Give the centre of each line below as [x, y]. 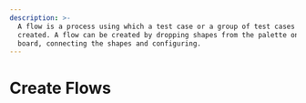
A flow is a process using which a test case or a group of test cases [157, 26]
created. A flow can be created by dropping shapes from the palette [152, 35]
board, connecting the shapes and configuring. [110, 43]
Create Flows [61, 88]
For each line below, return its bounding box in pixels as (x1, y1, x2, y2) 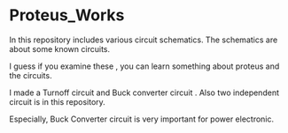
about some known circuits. (9, 43, 111, 54)
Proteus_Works (9, 5, 125, 26)
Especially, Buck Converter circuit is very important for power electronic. (9, 114, 275, 124)
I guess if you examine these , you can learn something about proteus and (9, 61, 280, 71)
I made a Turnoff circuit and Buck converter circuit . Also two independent (9, 87, 279, 98)
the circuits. (9, 70, 52, 80)
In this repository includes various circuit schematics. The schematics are (9, 34, 278, 45)
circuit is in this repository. (9, 96, 106, 107)
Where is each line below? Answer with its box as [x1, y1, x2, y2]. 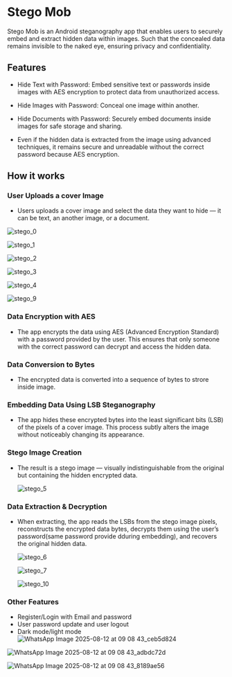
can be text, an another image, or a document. [17, 214, 150, 222]
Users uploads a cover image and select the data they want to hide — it [17, 206, 222, 215]
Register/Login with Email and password [17, 613, 132, 621]
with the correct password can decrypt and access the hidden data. [17, 342, 211, 351]
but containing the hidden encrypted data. [17, 471, 138, 479]
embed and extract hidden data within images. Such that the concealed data [7, 34, 225, 42]
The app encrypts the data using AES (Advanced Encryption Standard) [17, 327, 220, 336]
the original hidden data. [17, 539, 87, 547]
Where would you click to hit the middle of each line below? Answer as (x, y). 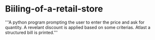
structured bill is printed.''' (31, 32)
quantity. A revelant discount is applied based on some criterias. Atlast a (78, 27)
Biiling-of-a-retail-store (54, 9)
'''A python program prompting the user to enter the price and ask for (75, 22)
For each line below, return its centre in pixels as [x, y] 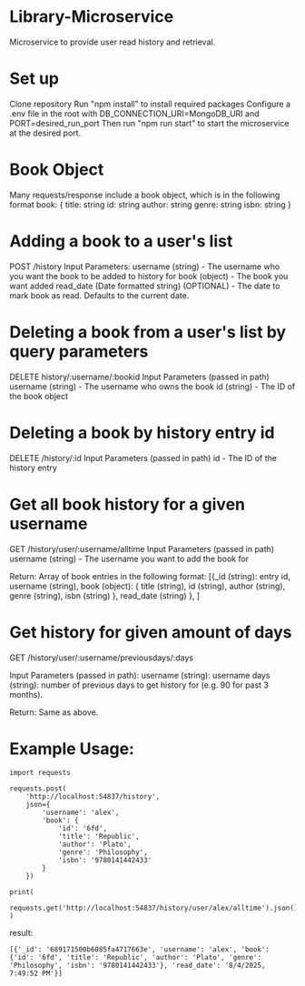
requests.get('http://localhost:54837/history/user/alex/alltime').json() [154, 908]
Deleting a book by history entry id [142, 433]
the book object [39, 396]
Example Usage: [72, 749]
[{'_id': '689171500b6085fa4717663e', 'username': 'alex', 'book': [140, 950]
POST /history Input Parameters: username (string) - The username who [145, 267]
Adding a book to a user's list [121, 241]
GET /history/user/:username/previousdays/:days [101, 658]
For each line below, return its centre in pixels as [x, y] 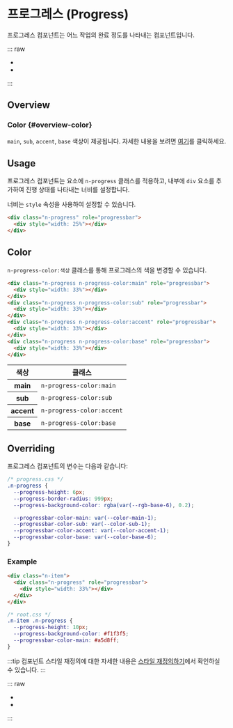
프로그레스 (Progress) [68, 14]
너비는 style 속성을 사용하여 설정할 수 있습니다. [72, 204]
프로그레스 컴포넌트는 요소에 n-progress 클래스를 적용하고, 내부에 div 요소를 [111, 181]
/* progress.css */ [35, 479]
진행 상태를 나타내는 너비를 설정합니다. [78, 189]
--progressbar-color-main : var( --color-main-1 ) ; [85, 518]
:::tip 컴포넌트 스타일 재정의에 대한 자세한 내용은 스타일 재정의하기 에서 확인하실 [114, 661]
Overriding [31, 448]
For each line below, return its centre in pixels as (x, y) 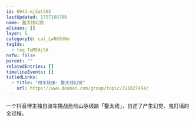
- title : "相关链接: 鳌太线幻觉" (48, 83)
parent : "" (19, 61)
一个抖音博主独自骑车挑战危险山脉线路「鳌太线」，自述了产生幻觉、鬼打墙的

----------------------------------------

* WHAT TO WORK ON *
Find each line in the listing above that contains "this", and copy that line.

* SOLUTION TO THE EXERCISE *
In this repository includes various circuit schematics. The schematics are (9, 34, 278, 45)
circuit is in this repository. (9, 96, 106, 107)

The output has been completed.